**Problem statement:** Make an exact copy of the listing underneath, skipping each picture.

**Entries shown:**
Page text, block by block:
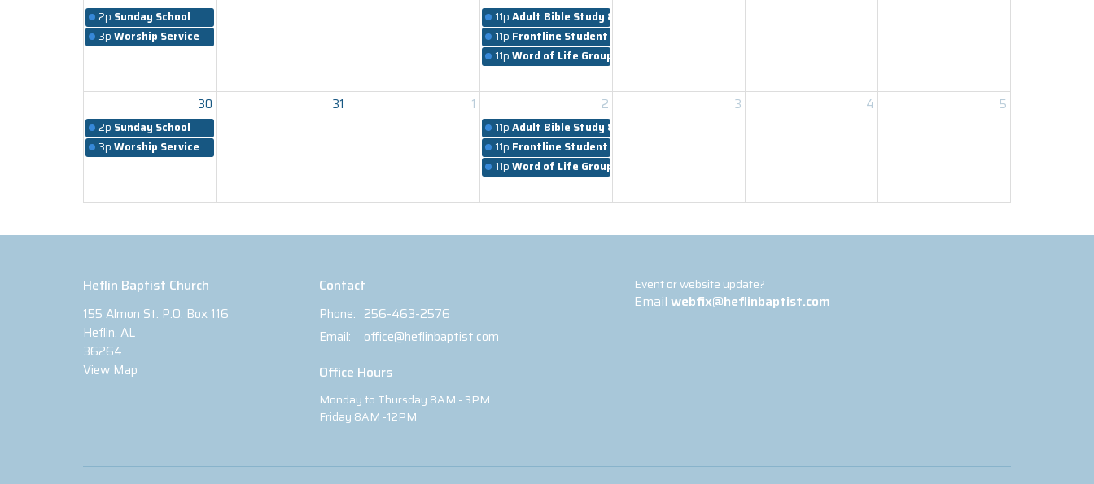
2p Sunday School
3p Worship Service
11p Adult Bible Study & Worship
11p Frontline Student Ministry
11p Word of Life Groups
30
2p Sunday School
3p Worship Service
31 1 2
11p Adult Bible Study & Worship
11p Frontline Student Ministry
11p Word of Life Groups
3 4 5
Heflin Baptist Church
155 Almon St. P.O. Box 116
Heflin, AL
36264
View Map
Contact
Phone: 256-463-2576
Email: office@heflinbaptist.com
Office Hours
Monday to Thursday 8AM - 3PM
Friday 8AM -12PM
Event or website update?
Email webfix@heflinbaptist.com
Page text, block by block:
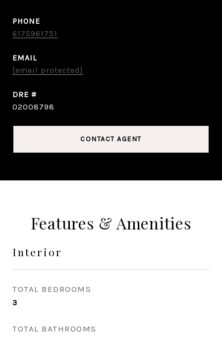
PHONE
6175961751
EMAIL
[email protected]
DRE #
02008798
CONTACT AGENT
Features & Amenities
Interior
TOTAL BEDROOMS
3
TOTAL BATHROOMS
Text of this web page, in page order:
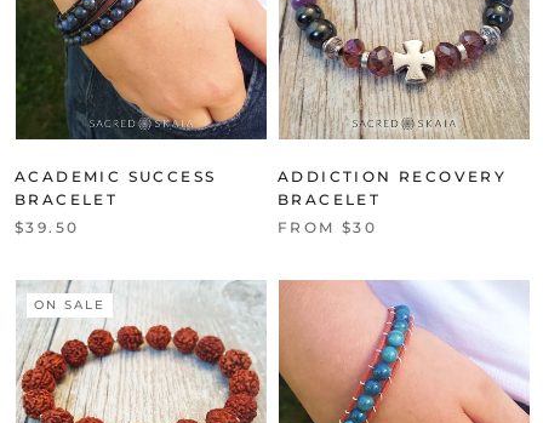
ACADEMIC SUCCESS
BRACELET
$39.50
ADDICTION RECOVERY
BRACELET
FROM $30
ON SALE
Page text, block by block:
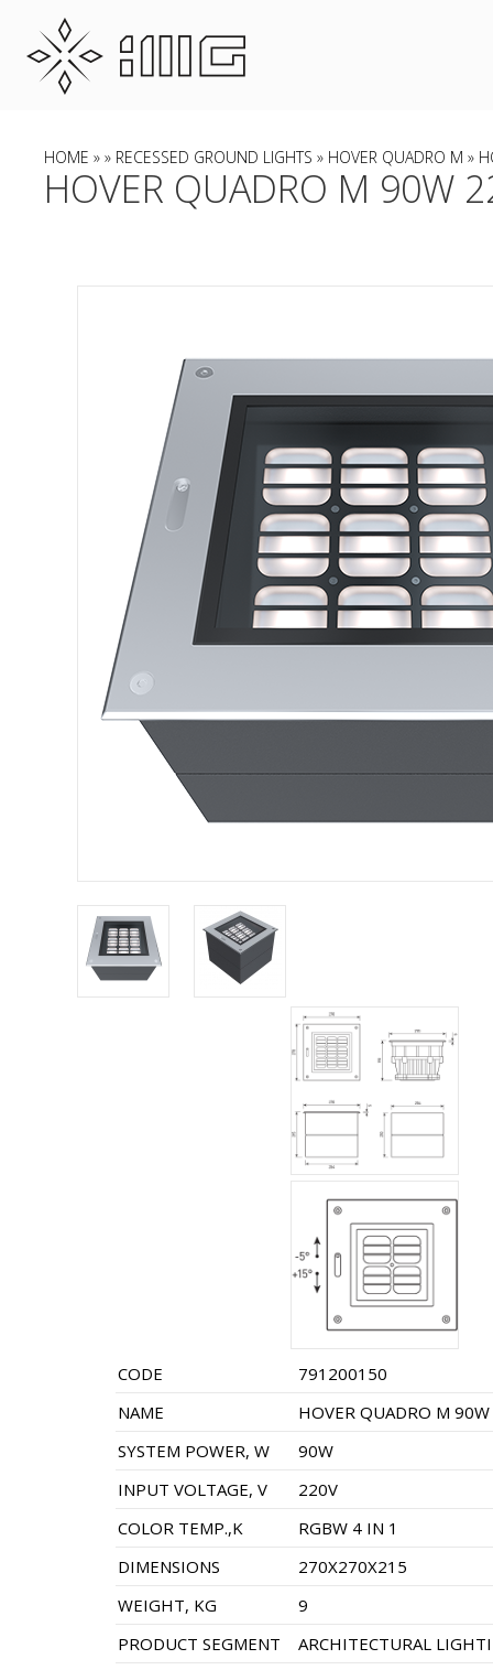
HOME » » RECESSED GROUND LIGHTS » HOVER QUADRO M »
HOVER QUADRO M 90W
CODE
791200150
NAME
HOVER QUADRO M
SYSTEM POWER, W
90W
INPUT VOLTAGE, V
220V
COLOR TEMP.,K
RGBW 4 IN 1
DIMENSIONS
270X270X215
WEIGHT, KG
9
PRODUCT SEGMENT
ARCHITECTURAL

**Response to the exercise:**
Page text, block by block:
2p Sunday School
3p Worship Service
11p Adult Bible Study & Worship
11p Frontline Student Ministry
11p Word of Life Groups
30
2p Sunday School
3p Worship Service
31 1 2
11p Adult Bible Study & Worship
11p Frontline Student Ministry
11p Word of Life Groups
3 4 5
Heflin Baptist Church
155 Almon St. P.O. Box 116
Heflin, AL
36264
View Map
Contact
Phone: 256-463-2576
Email: office@heflinbaptist.com
Office Hours
Monday to Thursday 8AM - 3PM
Friday 8AM -12PM
Event or website update?
Email webfix@heflinbaptist.com
Page text, block by block:
PHONE
6175961751
EMAIL
[email protected]
DRE #
02008798
CONTACT AGENT
Features & Amenities
Interior
TOTAL BEDROOMS
3
TOTAL BATHROOMS
Text of this web page, in page order:
ACADEMIC SUCCESS
BRACELET
$39.50
ADDICTION RECOVERY
BRACELET
FROM $30
ON SALE
Page text, block by block:
HOME » » RECESSED GROUND LIGHTS » HOVER QUADRO M »
HOVER QUADRO M 90W
CODE
791200150
NAME
HOVER QUADRO M
SYSTEM POWER, W
90W
INPUT VOLTAGE, V
220V
COLOR TEMP.,K
RGBW 4 IN 1
DIMENSIONS
270X270X215
WEIGHT, KG
9
PRODUCT SEGMENT
ARCHITECTURAL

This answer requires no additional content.